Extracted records
____________________

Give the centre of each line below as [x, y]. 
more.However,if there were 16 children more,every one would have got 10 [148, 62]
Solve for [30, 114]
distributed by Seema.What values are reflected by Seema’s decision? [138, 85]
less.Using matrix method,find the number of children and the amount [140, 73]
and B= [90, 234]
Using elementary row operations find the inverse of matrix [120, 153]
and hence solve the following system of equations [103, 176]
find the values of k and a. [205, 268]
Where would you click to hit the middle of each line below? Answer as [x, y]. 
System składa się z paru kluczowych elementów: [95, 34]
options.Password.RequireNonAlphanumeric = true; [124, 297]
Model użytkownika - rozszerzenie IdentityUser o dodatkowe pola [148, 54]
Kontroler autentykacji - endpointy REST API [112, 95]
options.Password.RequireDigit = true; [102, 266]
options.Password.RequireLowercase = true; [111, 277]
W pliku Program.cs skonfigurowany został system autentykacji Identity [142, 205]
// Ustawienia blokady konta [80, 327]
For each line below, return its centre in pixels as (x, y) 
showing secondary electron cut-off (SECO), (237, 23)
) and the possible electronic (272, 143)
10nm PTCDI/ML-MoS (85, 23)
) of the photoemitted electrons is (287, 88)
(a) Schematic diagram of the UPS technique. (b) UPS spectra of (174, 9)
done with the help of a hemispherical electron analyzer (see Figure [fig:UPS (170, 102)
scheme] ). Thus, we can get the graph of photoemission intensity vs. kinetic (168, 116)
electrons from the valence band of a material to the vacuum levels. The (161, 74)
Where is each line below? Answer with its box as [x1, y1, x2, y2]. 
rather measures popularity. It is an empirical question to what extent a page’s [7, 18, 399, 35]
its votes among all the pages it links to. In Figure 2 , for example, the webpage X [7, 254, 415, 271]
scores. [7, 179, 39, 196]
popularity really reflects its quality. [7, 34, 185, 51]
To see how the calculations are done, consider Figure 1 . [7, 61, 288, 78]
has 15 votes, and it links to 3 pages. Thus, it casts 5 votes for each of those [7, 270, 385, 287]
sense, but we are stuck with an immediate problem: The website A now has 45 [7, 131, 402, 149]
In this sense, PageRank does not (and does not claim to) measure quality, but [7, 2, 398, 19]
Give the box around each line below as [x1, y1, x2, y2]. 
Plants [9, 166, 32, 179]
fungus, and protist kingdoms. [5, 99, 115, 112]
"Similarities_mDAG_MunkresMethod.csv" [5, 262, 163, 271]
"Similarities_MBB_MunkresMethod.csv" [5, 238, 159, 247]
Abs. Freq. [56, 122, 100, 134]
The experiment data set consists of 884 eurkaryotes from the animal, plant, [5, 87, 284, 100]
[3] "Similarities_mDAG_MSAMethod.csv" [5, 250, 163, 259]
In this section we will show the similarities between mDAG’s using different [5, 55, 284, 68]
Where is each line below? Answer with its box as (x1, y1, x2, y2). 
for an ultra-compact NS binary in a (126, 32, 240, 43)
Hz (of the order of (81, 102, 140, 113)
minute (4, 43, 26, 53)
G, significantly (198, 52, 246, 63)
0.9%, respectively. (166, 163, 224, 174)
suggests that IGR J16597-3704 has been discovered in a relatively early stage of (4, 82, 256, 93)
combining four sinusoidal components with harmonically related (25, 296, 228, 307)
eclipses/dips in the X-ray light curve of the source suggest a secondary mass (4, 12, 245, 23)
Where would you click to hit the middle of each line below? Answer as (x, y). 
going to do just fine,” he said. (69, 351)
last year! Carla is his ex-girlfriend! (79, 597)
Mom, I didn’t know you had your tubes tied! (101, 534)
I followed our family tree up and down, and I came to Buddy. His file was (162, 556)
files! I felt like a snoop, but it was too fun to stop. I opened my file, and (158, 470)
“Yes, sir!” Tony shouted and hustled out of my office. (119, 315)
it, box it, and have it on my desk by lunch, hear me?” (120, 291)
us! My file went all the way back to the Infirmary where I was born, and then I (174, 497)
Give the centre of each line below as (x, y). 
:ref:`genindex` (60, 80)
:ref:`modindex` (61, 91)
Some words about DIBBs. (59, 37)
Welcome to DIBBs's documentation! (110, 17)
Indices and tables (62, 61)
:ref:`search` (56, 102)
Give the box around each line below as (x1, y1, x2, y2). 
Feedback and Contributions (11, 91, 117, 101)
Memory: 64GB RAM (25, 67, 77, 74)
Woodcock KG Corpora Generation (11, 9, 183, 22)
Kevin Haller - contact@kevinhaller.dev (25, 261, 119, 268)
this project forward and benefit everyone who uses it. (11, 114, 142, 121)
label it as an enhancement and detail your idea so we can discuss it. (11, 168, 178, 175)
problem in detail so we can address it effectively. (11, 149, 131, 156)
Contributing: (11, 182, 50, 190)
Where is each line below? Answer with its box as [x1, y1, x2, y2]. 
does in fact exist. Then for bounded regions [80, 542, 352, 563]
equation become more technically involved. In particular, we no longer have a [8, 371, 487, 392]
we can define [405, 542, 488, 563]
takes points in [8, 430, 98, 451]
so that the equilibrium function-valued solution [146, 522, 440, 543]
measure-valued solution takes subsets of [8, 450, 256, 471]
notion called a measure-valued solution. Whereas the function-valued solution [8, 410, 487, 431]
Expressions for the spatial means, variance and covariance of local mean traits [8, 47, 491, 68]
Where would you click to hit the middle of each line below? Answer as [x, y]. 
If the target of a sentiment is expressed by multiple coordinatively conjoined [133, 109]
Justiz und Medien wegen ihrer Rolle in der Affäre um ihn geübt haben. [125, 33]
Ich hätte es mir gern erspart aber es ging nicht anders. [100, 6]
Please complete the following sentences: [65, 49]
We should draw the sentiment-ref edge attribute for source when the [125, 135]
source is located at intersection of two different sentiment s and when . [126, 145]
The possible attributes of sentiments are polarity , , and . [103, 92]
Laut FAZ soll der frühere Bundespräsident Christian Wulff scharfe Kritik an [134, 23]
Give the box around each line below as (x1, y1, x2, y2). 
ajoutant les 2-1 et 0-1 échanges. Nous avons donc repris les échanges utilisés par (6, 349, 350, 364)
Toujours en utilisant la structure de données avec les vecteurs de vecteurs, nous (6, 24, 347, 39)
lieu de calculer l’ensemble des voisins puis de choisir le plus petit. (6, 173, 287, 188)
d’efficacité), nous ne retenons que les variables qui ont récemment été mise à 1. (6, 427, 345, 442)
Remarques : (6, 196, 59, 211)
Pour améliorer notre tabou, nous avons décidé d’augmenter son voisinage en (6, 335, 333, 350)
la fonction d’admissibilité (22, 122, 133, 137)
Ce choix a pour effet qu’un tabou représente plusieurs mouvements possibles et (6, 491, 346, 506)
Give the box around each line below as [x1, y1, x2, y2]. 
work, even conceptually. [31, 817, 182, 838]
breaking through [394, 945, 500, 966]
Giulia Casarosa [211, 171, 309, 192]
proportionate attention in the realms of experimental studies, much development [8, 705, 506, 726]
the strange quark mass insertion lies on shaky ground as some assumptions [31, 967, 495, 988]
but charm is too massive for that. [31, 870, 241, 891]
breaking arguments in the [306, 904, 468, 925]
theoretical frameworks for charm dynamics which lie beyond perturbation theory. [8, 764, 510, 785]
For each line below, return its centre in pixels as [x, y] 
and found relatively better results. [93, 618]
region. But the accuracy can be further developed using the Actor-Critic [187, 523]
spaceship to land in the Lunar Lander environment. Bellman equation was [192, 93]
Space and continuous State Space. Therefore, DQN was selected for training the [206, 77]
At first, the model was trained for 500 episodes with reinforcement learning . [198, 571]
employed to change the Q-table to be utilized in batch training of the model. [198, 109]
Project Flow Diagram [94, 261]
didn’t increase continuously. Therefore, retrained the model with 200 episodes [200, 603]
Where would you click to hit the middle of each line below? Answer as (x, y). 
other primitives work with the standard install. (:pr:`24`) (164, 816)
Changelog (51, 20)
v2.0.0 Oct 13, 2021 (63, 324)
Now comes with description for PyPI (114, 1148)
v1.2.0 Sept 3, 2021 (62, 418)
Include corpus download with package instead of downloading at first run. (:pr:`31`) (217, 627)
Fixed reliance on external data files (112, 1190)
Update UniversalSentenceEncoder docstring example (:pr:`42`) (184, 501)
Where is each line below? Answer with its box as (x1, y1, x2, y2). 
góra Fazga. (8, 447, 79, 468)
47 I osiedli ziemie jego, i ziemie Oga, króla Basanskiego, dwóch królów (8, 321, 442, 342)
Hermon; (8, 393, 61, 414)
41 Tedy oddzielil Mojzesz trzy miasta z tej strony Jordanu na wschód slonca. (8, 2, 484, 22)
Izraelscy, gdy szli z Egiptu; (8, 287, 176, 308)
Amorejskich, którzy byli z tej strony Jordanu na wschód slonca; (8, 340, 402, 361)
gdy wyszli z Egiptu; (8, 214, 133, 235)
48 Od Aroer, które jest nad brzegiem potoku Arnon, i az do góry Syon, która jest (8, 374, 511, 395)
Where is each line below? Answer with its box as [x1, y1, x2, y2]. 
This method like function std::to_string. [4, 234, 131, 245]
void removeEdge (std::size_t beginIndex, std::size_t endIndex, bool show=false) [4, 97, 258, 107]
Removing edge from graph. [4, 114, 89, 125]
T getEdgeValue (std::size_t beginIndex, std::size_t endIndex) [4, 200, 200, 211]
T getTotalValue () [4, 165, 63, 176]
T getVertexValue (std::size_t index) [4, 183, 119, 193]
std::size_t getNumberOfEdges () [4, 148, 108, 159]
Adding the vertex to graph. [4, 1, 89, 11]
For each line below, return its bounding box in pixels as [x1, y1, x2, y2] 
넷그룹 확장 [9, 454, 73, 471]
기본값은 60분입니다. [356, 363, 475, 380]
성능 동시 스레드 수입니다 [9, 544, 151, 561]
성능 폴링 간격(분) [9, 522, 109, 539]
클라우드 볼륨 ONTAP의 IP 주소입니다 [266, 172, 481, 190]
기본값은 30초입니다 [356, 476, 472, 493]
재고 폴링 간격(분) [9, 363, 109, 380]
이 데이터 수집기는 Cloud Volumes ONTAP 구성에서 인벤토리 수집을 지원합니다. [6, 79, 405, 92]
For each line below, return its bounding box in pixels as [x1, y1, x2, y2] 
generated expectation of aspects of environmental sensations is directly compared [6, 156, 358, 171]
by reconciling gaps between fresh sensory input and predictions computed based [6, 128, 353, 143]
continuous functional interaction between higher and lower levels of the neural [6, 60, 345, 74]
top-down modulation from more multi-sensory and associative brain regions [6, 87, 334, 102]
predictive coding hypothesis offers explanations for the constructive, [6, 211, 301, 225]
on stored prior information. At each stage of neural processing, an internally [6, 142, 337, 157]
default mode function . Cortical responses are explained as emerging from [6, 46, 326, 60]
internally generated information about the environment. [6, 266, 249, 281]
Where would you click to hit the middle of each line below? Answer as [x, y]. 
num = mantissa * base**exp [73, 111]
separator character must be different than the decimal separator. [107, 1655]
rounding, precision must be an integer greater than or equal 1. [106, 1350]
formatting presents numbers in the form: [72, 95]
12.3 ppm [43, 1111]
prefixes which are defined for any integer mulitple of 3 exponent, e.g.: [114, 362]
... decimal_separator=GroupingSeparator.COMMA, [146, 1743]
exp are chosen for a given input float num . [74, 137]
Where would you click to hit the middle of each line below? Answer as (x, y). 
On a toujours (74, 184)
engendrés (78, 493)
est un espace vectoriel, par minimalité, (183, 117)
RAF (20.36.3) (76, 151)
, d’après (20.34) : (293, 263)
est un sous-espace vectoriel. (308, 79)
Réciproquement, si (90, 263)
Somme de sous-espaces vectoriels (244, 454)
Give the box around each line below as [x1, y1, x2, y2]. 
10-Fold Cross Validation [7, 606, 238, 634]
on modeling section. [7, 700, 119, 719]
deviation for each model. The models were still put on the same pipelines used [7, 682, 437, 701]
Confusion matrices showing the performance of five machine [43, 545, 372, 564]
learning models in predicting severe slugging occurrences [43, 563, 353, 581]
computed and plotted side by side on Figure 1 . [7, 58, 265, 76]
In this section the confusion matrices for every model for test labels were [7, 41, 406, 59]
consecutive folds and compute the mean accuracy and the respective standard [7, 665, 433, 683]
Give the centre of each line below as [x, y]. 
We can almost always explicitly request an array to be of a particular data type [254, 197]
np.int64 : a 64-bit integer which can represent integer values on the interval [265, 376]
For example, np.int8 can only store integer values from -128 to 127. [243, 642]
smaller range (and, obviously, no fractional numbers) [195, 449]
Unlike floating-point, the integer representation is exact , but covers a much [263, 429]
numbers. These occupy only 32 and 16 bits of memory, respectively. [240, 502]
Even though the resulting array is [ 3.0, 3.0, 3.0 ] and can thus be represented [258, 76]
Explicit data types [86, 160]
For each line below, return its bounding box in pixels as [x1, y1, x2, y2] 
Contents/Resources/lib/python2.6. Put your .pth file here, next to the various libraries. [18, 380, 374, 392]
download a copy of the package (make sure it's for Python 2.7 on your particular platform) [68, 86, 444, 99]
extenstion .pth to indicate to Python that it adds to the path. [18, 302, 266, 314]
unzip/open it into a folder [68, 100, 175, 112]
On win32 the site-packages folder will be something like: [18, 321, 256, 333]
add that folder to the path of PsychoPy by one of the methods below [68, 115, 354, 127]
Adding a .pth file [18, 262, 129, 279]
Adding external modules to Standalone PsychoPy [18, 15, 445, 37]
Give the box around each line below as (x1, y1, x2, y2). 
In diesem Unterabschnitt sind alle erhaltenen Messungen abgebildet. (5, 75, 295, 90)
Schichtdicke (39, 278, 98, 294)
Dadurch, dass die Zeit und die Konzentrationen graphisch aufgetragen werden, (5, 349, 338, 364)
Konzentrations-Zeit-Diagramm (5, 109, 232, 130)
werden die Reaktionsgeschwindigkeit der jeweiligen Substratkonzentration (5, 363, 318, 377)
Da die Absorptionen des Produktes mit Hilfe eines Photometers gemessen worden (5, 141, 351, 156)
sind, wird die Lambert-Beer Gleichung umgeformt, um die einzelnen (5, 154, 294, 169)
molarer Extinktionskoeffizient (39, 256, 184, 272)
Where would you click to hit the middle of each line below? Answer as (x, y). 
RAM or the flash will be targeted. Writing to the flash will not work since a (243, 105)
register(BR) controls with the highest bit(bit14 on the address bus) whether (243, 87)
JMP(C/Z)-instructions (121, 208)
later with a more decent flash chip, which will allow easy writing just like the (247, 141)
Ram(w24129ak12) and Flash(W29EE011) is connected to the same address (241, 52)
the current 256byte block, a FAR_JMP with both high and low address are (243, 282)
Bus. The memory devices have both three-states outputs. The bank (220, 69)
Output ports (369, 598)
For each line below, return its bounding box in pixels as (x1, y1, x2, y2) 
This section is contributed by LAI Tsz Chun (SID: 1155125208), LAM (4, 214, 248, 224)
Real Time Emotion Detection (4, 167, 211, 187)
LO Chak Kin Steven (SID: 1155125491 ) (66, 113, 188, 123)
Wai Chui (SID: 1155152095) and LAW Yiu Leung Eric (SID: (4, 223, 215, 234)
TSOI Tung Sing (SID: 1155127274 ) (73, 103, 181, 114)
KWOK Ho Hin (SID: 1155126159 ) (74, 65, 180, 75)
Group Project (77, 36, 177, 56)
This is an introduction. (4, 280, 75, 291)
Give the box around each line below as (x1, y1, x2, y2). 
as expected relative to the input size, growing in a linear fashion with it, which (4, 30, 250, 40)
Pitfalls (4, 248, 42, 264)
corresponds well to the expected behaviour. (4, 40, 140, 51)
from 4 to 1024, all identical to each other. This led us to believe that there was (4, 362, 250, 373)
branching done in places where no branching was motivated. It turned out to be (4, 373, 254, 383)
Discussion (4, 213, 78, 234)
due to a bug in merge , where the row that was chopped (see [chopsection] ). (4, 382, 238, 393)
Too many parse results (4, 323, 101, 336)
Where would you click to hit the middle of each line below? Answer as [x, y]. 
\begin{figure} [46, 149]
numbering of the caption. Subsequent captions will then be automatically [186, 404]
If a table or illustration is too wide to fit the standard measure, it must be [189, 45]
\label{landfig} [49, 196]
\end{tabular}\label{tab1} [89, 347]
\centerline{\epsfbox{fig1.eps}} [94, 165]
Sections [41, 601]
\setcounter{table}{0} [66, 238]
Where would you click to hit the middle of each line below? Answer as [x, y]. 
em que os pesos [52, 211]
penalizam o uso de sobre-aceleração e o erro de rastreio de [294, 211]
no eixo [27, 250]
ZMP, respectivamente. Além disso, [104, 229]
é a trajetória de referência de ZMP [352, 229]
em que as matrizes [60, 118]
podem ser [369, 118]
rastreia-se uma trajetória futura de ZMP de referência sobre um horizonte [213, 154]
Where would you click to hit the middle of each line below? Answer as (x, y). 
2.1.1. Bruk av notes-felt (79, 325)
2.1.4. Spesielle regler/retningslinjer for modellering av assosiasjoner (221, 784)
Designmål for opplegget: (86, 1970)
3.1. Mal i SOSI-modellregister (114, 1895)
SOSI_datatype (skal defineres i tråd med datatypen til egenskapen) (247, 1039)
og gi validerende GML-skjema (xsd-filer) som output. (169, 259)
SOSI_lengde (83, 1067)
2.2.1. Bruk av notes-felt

____________________

## EXERCISE PROMPT:
Your answer should be the lines above from the one containing "and hence solve" through the one containing "options.Password.RequireLowercase = true;", copied exactly and with both ends kept.

## OUTPUT OF THE TASK:
and hence solve the following system of equations [103, 176]
find the values of k and a. [205, 268]
Where would you click to hit the middle of each line below? Answer as [x, y]. 
System składa się z paru kluczowych elementów: [95, 34]
options.Password.RequireNonAlphanumeric = true; [124, 297]
Model użytkownika - rozszerzenie IdentityUser o dodatkowe pola [148, 54]
Kontroler autentykacji - endpointy REST API [112, 95]
options.Password.RequireDigit = true; [102, 266]
options.Password.RequireLowercase = true; [111, 277]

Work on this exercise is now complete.